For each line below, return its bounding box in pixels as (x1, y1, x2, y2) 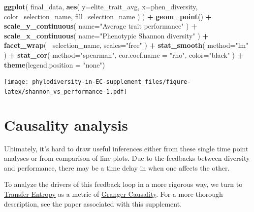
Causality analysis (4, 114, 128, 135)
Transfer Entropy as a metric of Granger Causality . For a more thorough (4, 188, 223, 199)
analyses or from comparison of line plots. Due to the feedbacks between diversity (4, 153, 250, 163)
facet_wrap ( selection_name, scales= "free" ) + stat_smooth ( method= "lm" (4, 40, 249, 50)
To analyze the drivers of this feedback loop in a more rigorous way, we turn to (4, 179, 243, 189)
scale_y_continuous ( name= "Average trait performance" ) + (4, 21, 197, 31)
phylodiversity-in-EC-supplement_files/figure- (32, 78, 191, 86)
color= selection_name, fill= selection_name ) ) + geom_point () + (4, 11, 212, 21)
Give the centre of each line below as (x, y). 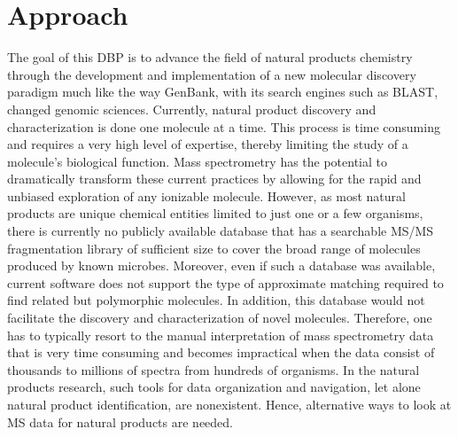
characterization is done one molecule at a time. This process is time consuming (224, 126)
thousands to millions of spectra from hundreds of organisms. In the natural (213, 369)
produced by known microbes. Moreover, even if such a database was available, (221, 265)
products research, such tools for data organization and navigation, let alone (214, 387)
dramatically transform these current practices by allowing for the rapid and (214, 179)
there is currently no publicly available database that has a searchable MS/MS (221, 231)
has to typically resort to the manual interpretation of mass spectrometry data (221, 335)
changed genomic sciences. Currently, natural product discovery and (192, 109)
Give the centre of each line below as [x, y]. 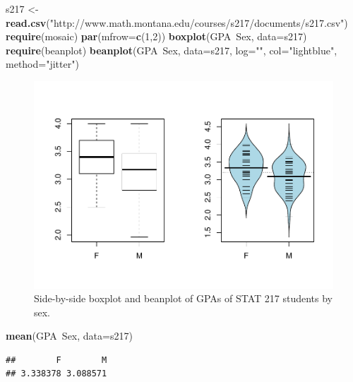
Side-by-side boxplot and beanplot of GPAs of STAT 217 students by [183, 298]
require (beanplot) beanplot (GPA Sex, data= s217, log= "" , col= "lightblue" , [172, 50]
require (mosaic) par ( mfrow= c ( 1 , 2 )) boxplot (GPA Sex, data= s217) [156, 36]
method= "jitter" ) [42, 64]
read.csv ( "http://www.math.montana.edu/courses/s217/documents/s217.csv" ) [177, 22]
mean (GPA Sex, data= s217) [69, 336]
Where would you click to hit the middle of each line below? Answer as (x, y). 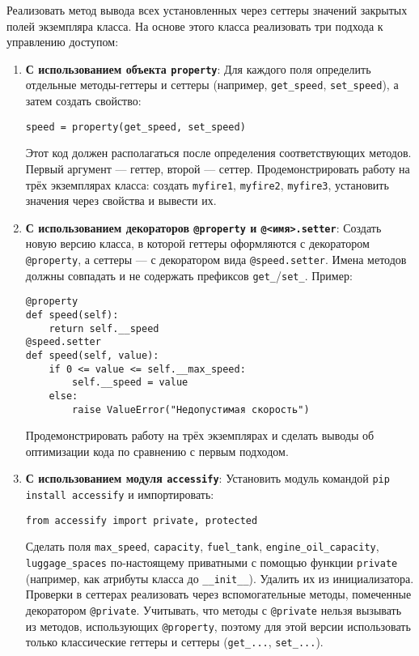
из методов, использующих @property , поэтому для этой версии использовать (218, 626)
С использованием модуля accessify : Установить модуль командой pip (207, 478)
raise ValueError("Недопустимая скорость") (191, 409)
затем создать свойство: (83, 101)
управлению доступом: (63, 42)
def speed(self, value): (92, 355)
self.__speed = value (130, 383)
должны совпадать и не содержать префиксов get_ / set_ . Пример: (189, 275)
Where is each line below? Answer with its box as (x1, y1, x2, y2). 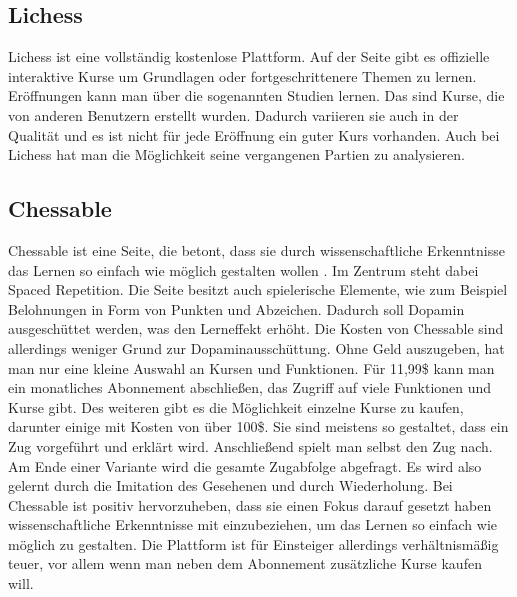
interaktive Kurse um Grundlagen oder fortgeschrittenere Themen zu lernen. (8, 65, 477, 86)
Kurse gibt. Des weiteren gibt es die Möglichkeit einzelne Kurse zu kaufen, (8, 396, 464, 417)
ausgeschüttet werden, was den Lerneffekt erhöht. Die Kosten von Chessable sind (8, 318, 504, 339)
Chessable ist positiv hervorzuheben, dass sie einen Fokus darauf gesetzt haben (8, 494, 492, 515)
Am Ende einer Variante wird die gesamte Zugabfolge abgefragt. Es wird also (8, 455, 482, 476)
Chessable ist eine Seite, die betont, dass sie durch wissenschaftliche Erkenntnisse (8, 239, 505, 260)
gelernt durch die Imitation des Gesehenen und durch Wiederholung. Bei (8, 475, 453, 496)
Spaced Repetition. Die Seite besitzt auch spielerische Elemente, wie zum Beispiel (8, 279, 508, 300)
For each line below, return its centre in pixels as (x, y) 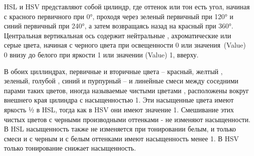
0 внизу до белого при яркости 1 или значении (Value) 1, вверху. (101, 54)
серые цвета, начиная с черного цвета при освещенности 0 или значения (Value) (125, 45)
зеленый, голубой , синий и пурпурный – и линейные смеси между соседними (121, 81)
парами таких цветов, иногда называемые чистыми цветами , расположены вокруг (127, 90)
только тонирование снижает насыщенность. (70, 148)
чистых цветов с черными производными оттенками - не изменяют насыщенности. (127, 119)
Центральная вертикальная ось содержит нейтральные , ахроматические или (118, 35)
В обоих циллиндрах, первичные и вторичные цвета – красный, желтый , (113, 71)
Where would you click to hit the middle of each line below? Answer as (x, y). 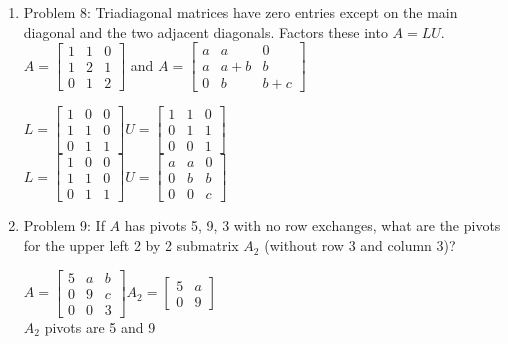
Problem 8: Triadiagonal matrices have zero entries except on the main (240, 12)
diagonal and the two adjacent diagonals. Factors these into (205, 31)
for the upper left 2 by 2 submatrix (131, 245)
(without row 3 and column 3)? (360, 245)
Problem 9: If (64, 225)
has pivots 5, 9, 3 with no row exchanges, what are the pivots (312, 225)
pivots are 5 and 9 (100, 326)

Your assignment
With all pictures removed, reproduce the lines from the top of the entries above through the line containing "produced by known", exactly as written.

Expected answer
For each line below, return its bounding box in pixels as (x1, y1, x2, y2) 
Causality analysis (4, 114, 128, 135)
Transfer Entropy as a metric of Granger Causality . For a more thorough (4, 188, 223, 199)
analyses or from comparison of line plots. Due to the feedbacks between diversity (4, 153, 250, 163)
facet_wrap ( selection_name, scales= "free" ) + stat_smooth ( method= "lm" (4, 40, 249, 50)
To analyze the drivers of this feedback loop in a more rigorous way, we turn to (4, 179, 243, 189)
scale_y_continuous ( name= "Average trait performance" ) + (4, 21, 197, 31)
phylodiversity-in-EC-supplement_files/figure- (32, 78, 191, 86)
color= selection_name, fill= selection_name ) ) + geom_point () + (4, 11, 212, 21)
Give the centre of each line below as (x, y). 
characterization is done one molecule at a time. This process is time consuming (224, 126)
thousands to millions of spectra from hundreds of organisms. In the natural (213, 369)
produced by known microbes. Moreover, even if such a database was available, (221, 265)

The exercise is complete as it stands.